[Opening Given records section]

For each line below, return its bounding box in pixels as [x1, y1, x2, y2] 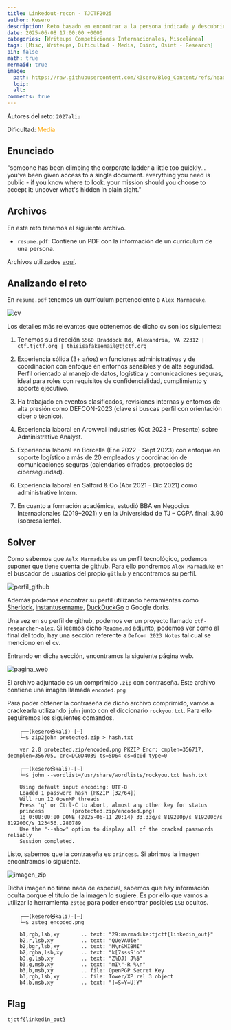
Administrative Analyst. [16, 432, 83, 441]
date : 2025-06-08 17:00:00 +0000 [7, 29, 103, 36]
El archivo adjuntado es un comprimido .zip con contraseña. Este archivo [7, 679, 216, 687]
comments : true [7, 94, 51, 100]
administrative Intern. [16, 489, 78, 497]
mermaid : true [7, 61, 48, 68]
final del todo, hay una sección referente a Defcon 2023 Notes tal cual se [7, 631, 211, 639]
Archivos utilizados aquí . [7, 257, 77, 265]
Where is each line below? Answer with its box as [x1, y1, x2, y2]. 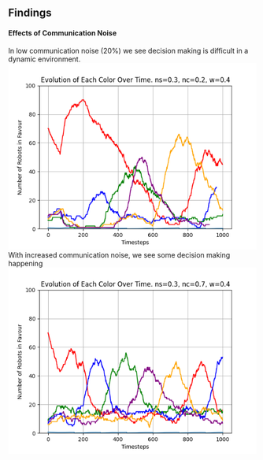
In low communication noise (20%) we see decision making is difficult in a [8, 46, 249, 55]
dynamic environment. [8, 54, 81, 64]
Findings [8, 6, 53, 20]
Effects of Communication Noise [8, 28, 117, 38]
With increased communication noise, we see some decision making [8, 250, 231, 259]
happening [8, 258, 43, 268]
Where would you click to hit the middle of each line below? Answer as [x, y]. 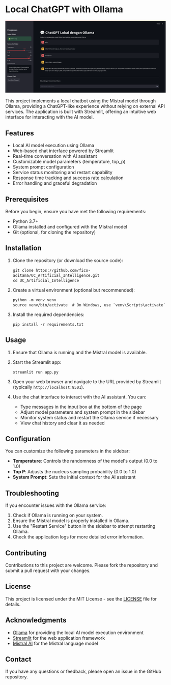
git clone [23, 270]
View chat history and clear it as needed [63, 423]
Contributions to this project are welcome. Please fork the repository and [82, 565]
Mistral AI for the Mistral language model [55, 643]
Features [20, 133]
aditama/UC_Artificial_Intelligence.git [56, 275]
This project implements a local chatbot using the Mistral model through [81, 101]
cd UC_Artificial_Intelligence [46, 280]
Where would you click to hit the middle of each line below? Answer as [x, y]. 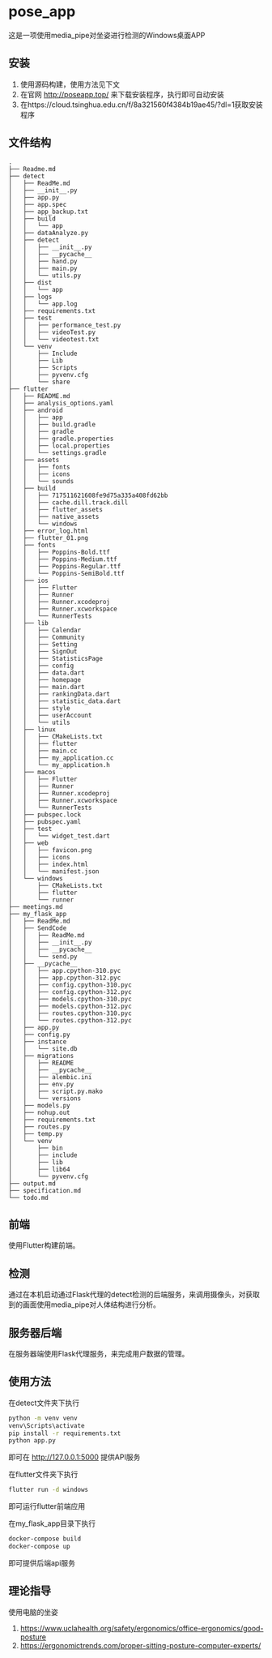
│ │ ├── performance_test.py [65, 325]
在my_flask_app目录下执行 [52, 1523]
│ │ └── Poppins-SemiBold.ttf [67, 573]
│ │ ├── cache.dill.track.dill [68, 502]
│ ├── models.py [39, 1105]
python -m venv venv [43, 1418]
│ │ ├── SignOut [43, 651]
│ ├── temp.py [36, 1133]
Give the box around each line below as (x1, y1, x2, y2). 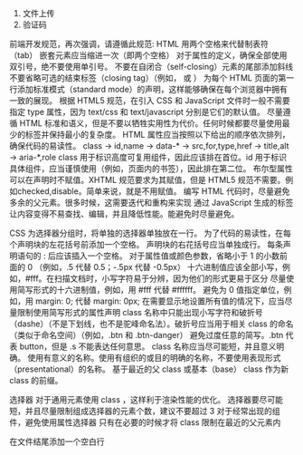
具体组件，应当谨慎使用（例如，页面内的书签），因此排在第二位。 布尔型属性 (9, 163, 293, 174)
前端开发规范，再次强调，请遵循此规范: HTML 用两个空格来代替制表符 (9, 39, 269, 49)
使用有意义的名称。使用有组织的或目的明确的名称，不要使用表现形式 (26, 353, 281, 363)
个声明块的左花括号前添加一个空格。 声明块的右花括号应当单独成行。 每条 (9, 239, 283, 249)
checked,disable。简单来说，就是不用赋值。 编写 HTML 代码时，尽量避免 (16, 186, 290, 197)
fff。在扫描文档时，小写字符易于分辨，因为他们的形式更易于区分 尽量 (30, 273, 287, 284)
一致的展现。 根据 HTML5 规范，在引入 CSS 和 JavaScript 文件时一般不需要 (9, 95, 291, 106)
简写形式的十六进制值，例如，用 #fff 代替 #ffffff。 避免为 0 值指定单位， (16, 285, 284, 295)
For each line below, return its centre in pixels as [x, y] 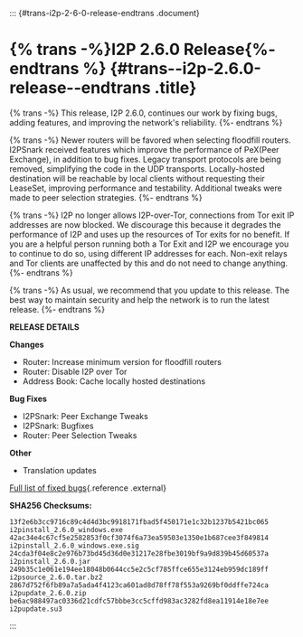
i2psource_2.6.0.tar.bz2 [56, 577]
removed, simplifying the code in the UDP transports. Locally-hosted [137, 169]
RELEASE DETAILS [44, 327]
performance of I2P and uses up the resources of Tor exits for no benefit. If [150, 234]
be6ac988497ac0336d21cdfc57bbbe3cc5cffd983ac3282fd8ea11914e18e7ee [139, 601]
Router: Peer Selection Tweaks [80, 435]
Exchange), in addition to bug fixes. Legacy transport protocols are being [146, 159]
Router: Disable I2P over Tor [75, 371]

[Closing Given records section]

Problem requirements: The line with "Exchange), in addition" and all lines after it through the end of the data above: write these out exactly and add nothing.

Answer for this exercise:
Exchange), in addition to bug fixes. Legacy transport protocols are being [146, 159]
Router: Disable I2P over Tor [75, 371]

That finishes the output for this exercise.